New Features for Duplicate Bug Detection Nathan Klein, Department of Computer Science, Oberlin College, Oberlin, Ohio, USA, nklein@oberlin.edu Christopher S. Corley, Nicholas A. Kraft, Department of Computer Science, The University of Alabama, Tuscaloosa, Alabama, USA, cscorley@ua.edu, nkraft@cs.ua.edu

#Keywords:

  • ii1. Duplicate bug reports: When many developers/testers file a bug report having same technical problems but they use different terminology or styles and write about different phenomenon to write about the same issue(s) that is classified as a duplicate bug report.

  • ii2. Topic model: In machine learning and natural language processing, a topic model is a type of statistical model for discovering the abstract "topics" that occur in a collection of documents.

  • ii3. Machine learning: Machine learning is a subfield of computer science that is closely related to (and often overlaps with) computational statistics; a discipline which also focuses in prediction-making through the use of computers.

  • ii4. Deduplication: In computing deduplication is a specialized compression technique for eliminating duplicate copies of repeating data

###Notes:

  • iii1. Data set: The writers have used the data collected by – ‘A. Alipour, A. Hindle, and E. Stroulia. A contextual approach towards more accurate duplicate bug report detection. In Proc. 10th Working Conf. on Mining Software Repositories, pages 183–192, 2013.’. It consists of reports pulled from the android database between November 2007 and September 2012

  • iii2. Related Work: The work related to the authors work is by C. Sun, D. Lo, S.-C. Khoo, and J. Jiang who formulated the duplicate bug detection problem as given a bug report, return a list of the top-k most similar bug reports. Also one of the other related works is by Alipour who formulated the problem as given two bug reports, predict whether they are duplicates. The authors have mentioned that their approach is similar to the latter approach.

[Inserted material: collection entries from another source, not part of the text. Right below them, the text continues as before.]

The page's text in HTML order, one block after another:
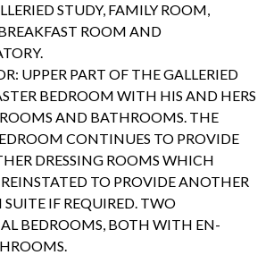
STUDY, FAMILY ROOM,
ROOM AND
UPPER PART OF THE GALLERIED
BEDROOM WITH HIS AND HERS
ROOMS AND BATHROOMS. THE
CONTINUES TO PROVIDE
DRESSING ROOMS WHICH
TO PROVIDE ANOTHER
IF REQUIRED. TWO
BEDROOMS, BOTH WITH EN-
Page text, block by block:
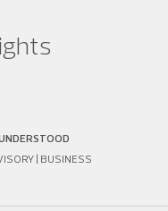
| BUSINESS
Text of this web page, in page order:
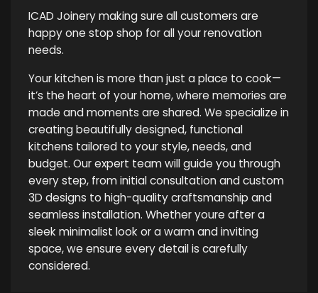
ICAD Joinery making sure all customers are
happy one stop shop for all your renovation
needs.
Your kitchen is more than just a place to cook—
it’s the heart of your home, where memories are
made and moments are shared. We specialize in
creating beautifully designed, functional
kitchens tailored to your style, needs, and
budget. Our expert team will guide you through
every step, from initial consultation and custom
3D designs to high-quality craftsmanship and
seamless installation. Whether youre after a
sleek minimalist look or a warm and inviting
space, we ensure every detail is carefully
considered.
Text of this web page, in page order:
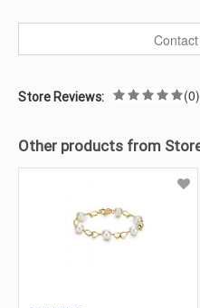
Store Reviews: (0)
Other products from
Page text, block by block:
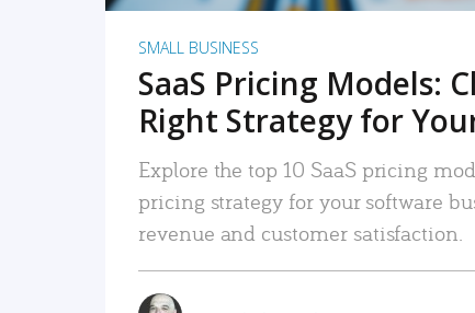
SMALL BUSINESS
SaaS Pricing Models:
Right Strategy for
Explore the top 10 SaaS pricing
pricing strategy for your software
revenue and customer satisfaction.
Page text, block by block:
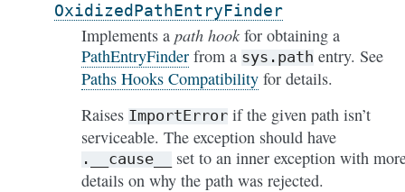
OxidizedPathEntryFinder
Implements a path hookfor obtaining a
PathEntryFinder from a sys.path entry. See
Paths Hooks Compatibility for details.
Raises ImportError if the given path isn’t
serviceable. The exception should have
.__cause__
set to an inner exception with
details on why the path was rejected.
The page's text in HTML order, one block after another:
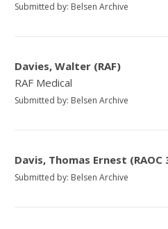
Submitted by: Belsen Archive
Davies, Walter (RAF)
RAF Medical
Submitted by: Belsen Archive
Davis, Thomas Ernest
Submitted by: Belsen Archive
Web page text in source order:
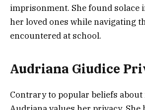
imprisonment. She found solace
her loved ones while navigating
encountered at school.
Audriana Giudice
Contrary to popular beliefs
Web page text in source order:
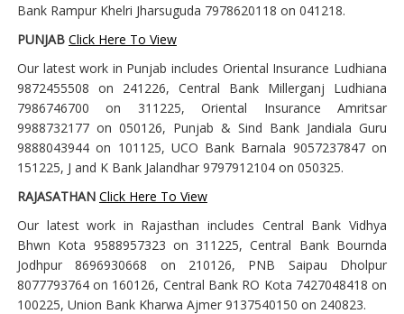
Bank Rampur Khelri Jharsuguda 7978620118 on 041218.
PUNJAB Click Here To View
Our latest work in Punjab includes Oriental Insurance Ludhiana
9872455508 on 241226, Central Bank Millerganj Ludhiana
7986746700 on 311225, Oriental Insurance Amritsar
9988732177 on 050126, Punjab & Sind Bank Jandiala Guru
9888043944 on 101125, UCO Bank Barnala 9057237847 on
151225, J and K Bank Jalandhar 9797912104 on 050325.
RAJASATHAN Click Here To View
Our latest work in Rajasthan includes Central Bank Vidhya
Bhwn Kota 9588957323 on 311225, Central Bank Bournda
Jodhpur 8696930668 on 210126, PNB Saipau Dholpur
8077793764 on 160126, Central Bank RO Kota 7427048418 on
100225, Union Bank Kharwa Ajmer 9137540150 on 240823.

  • iii3. Results : The outcome of the authors’ study is

    1. The descriptive power of the suite of attributes show that they provide an increase in accuracy, AUC, and Kappa statistics over other related works when applied to the Android repository.
    2. The effectiveness and simplicity of the metrics proposed in this study make them good candidates for futures studies on duplicate bug reports.
    3. The use of Bagging to aid in classification provided a small increase in accuracy.
  • iii4. Future work: The authors have suggested that a future study which utilizes their metrics in order to find duplicates of incoming bugs, using a top-k approach in which a fixed number of possible duplicate reports are presented for each incoming report, would further test their effectiveness.

#Improvements:

  • iv1. The author could maintain a separate section for related work. This could ensure that the readers will get proper idea of what related work is already done in the beginning itself. So that they could relate it further in the paper wherever required.

  • iv2. The author could add a separate section for future work. The author has added future work in the conclusion section. This makes it confusing to understand at times.

  • iv3. When the author mentions that their study performs better in terms of some parameters, they could add a few pictorial representation of few of them for better understanding of the reader.